Supplied data Start Marker

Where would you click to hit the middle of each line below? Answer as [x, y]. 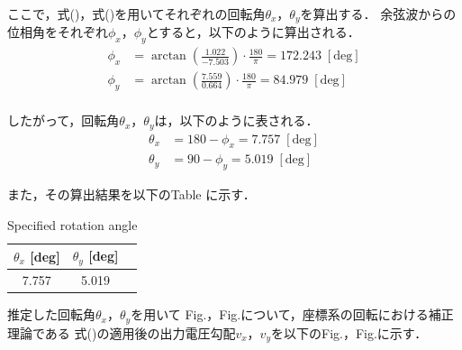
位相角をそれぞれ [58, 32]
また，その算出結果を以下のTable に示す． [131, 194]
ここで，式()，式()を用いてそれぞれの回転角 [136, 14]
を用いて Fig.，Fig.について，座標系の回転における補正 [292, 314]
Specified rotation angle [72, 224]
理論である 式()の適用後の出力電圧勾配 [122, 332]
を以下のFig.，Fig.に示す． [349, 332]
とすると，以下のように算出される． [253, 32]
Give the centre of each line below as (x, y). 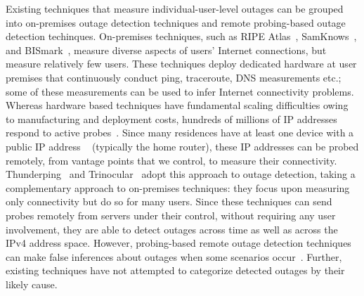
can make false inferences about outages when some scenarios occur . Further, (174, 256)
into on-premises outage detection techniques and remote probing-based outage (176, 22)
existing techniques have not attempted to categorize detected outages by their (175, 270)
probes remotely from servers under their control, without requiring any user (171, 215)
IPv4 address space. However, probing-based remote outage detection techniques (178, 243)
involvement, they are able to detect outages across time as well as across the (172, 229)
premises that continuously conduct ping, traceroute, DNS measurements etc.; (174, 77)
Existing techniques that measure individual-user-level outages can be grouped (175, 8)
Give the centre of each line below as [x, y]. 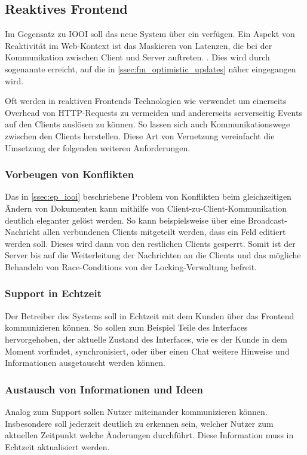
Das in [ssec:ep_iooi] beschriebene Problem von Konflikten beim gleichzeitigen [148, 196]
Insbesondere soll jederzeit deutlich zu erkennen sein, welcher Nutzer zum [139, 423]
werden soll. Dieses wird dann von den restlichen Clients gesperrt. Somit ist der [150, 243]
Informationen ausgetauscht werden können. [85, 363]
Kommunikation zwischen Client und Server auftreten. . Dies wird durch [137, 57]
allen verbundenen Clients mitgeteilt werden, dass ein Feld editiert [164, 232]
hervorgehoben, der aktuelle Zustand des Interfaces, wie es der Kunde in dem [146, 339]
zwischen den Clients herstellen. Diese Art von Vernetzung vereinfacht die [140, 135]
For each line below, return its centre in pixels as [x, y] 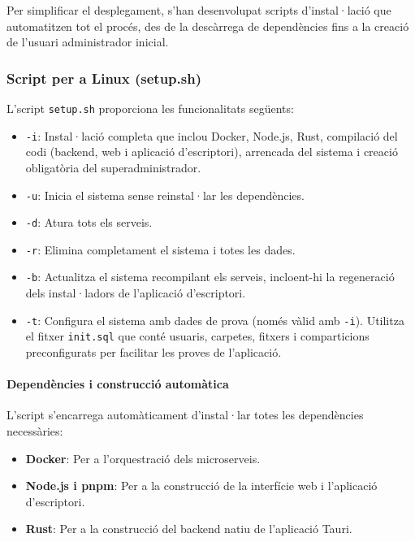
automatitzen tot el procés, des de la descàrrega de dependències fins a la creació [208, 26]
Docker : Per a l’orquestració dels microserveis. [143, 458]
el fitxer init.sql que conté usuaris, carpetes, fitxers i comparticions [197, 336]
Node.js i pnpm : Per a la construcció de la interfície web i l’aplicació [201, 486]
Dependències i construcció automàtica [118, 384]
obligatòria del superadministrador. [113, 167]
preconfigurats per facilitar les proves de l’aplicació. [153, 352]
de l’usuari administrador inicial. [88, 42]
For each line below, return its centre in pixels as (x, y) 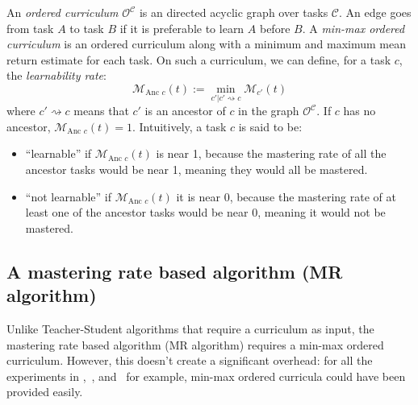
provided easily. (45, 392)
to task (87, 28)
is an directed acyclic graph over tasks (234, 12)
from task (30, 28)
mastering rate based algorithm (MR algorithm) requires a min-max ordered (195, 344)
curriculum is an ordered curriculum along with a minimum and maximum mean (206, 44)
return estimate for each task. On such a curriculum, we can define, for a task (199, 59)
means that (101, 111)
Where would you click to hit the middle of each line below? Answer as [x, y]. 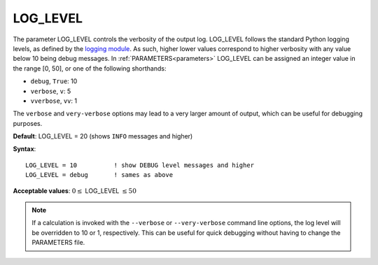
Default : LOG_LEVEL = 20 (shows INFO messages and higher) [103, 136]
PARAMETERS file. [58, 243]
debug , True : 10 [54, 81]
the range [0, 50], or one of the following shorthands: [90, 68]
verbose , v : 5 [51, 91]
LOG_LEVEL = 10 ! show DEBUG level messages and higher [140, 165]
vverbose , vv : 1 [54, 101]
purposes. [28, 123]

Supplied data End Marker

Brief:
From the line holding "verbose , v : 5 [51, 91]" down to the final line above, copy each line exactly, and leave out everything before it.

Finished task:
verbose , v : 5 [51, 91]
LOG_LEVEL = 10 ! show DEBUG level messages and higher [140, 165]
vverbose , vv : 1 [54, 101]
purposes. [28, 123]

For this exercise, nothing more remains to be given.